Entretien d’embauche

Isabelle Canil
Orthophoniste

32 ans environ. Il bégaie. Et en plus il est noir. Il est beau, mais il est noir. Il est bardé de diplômes, parce que comme il ne trouve pas de travail, dès qu’il finit une maîtrise ou un master, il en commence un autre. Voici comment ça se passe : il envoie des CV. Presque toujours il obtient un entretien et c’est là que ça se gâte : il bégaie trop. Moi j’ai bien ma petite idée, je ne vais pas tarder à la lui soumettre. Je pense à un film, The Full Monty. Dans une ville anglaise, le chômage sévit. Les hommes dépriment. L’argent manque cruellement, l’espoir a déserté, la dignité s’amenuise comme peau de chagrin. Un jour, une troupe de beaux éphèbes vient faire un spectacle de strip-tease masculin dans la ville. Alors, petit à petit chez un des chômeurs, commence à germer une idée complètement cinglée, mais ô combien salvatrice : il va rallier des volontaires et monter son propre spectacle, avec musique, chorégraphie, et déshabillage progressif et intégral ! Évidemment ça marche ! Un vrai conte de fée !

Non non non, je ne vais pas proposer au monsieur bègue de devenir strip-teaseur. Mais j’aimerais bien lui souffler que parfois les idées les plus farfelues ont du bon. Voici comment je vois la chose : quand je lui demande de chanter, comme presque tous les bègues, il ne bégaie pas. Quand je lui demande de lire un texte bien balancé, en accentuant le rythme, il ne bégaie pas. S’il rappait, s’il slamait, il ne bégaierait pas.

Alors pourquoi ne pas faire un entretien d’embauche en rappant modérément ? Que le corps accompagne la parole en la scandant, que discrètement une main batte le tempo sur la cuisse, que le haut du torse imperceptiblement oscille, et le tour serait joué…

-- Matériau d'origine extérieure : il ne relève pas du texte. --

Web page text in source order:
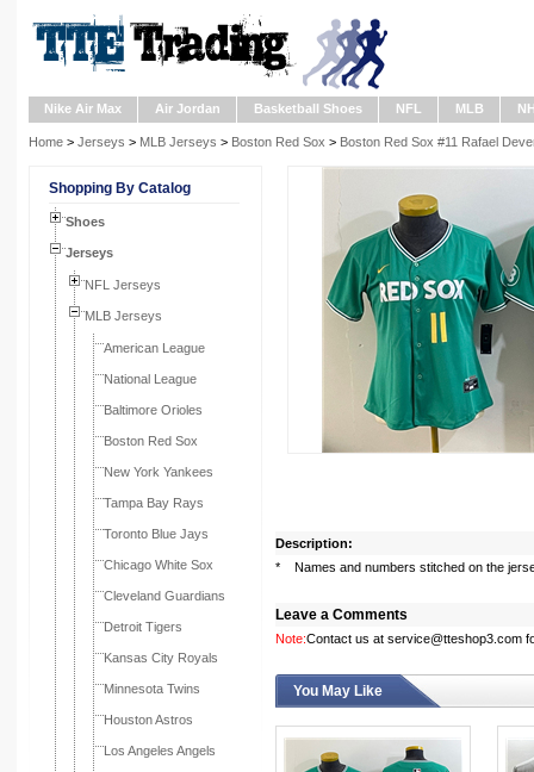
Nike Air Max Air Jordan Basketball Shoes NFL MLB
Home > Jerseys > MLB Jerseys > Boston Red Sox > Boston Red Sox #11 Rafael
Shopping By Catalog
Shoes
Jerseys
NFL Jerseys
MLB Jerseys
American League
National League
Baltimore Orioles
Boston Red Sox
New York Yankees
Tampa Bay Rays
Toronto Blue Jays
Chicago White Sox
Cleveland Guardians
Detroit Tigers
Kansas City Royals
Minnesota Twins
Houston Astros
Los Angeles Angels
Description:
* Names and numbers stitched on the
Leave a Comments
Note:Contact us at service@tteshop3.com
You May Like
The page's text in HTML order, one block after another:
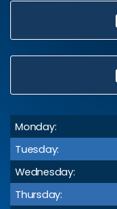
Monday:
Tuesday:
Wednesday:
Thursday:
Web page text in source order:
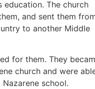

Question : Que pensez-vous pouvoir apporter à l’entreprise ?
Réponse : Je pense que je nanana/et que nana nananère/car j’ai déjà nanana/et nanana nanère/Sans compter que nanère…

Bien sûr, il faudrait annoncer la couleur : Monsieur le DRH/Il faut que l’on sache/Que je bégaie, c’est vache/Je découpe à la hache/Et ça me fâche/Mais si je rappe bravache/Plus besoin de cravache/pour faire sortir… mes moooots !

Est-ce qu’un DRH en costard cravate pourrait admettre ça ? Je suis sûre que ça doit se trouver.